Auch der Start in die zweite Hälfte verlief zunächst nach Plan. Direkt nach Wiederanpfiff erhöhte Jonah Paul Zander auf 16:12, ehe Köthen wenig später sogar auf 17:13 stellte. Die mitgereisten Fans spürten, der Aufstieg war greifbar nah. Doch genau in dieser Phase begann das Spiel langsam zu kippen. Mit zunehmender Spielzeit schlichen sich immer mehr kleine Fehler ins Köthener Spiel ein. Technische Fehler, ungenaue Abschlüsse und verlorene Zweikämpfe brachten Coswig zurück in die Partie. Vor allem in Unterzahlphasen gelang es der HG 85 nicht mehr, die Kontrolle zu behalten. Coswig nutzte diese Situationen konsequent aus und kämpfte sich Tor um Tor zurück. Beim 18:18 (41.) war das Spiel endgültig wieder völlig offen. Die Fans beider Teams feierten jeden Treffer frenetisch. Dennoch stemmte sich die HG 85 weiterhin mit aller Kraft gegen das Momentum der Gastgeber. Immer wieder brachte Ludwig Schütte, der am Ende starke 11 Treffer erzielte, seine Mannschaft zurück ins Spiel. Die Schlussphase entwickelte sich schließlich zu einem echten Handball-Krimi. Nach dem 24:24 durch Ludwig Schütte und dem 25:25 durch Henning Rosenkranz war die Meisterschaft in den letzten zwei Minuten völlig offen. Als Ludwig Schütte in der 60. Minute per Siebenmeter zum 26:26 ausglich, lebte die Hoffnung noch einmal auf. Doch dann folgte die letzte bittere Szene des Spiels: Nur wenige Sekunden vor Schluss traf Coswig zum 27:26-Endstand. Die letzte Auszeit der HG 85 kam zu spät, um noch einmal entscheidend gefährlich zu werden. Sekunden später war der Traum von der Meisterschaft geplatzt und das um genau ein Tor.

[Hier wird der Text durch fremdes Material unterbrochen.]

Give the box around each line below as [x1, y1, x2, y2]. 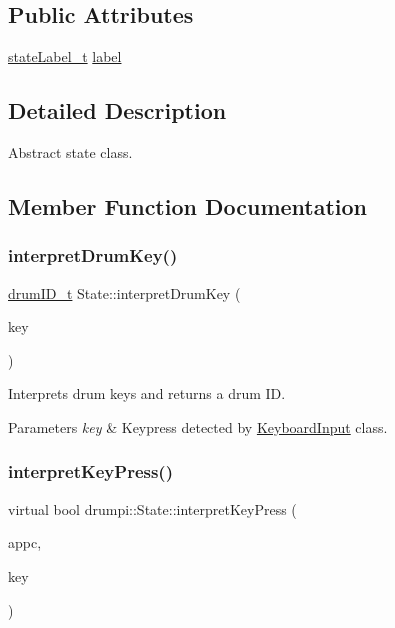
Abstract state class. [8, 142, 133, 162]
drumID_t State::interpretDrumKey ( [8, 282, 241, 303]
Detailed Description [8, 95, 227, 126]
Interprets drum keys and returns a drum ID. [8, 383, 286, 404]
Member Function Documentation [8, 190, 368, 221]
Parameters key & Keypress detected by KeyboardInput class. [8, 416, 388, 437]
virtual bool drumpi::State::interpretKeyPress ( [8, 498, 297, 519]
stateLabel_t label [8, 46, 122, 67]

So groß die Enttäuschung nach Abpfiff auch war, gehen die Glückwünsche an den SV Blau-Rot Coswig, der sich in einer spannenden Saison am Ende verdient die Meisterschaft sichern konnte.

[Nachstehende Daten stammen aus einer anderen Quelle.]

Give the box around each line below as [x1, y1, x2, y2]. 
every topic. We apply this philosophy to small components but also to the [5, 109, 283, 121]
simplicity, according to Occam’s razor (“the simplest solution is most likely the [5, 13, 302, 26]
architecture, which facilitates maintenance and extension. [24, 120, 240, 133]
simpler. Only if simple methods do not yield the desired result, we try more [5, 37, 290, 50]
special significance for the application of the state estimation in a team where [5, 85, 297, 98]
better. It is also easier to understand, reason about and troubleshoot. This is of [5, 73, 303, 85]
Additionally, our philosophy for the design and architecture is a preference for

Für die HG 85 Köthen II ist die Saison allerdings möglicherweise noch nicht beendet. Aufgrund einer bestimmten Konstellation besteht weiterhin die Chance, das Aufstiegsrecht über eine Relegation wahrnehmen zu können. Ob diese tatsächlich zustande kommt, entscheidet sich am kommenden Samstagabend. Sollte es zur Relegation kommen, würde das Hinspiel bereits am kommenden Sonntag in der Heinz-Fricke-Sporthalle stattfinden.
Bis dahin heißt es Kräfte sammeln, Enttäuschung verarbeiten und bereit sein, denn vielleicht lebt der Traum vom Aufstieg doch noch weiter.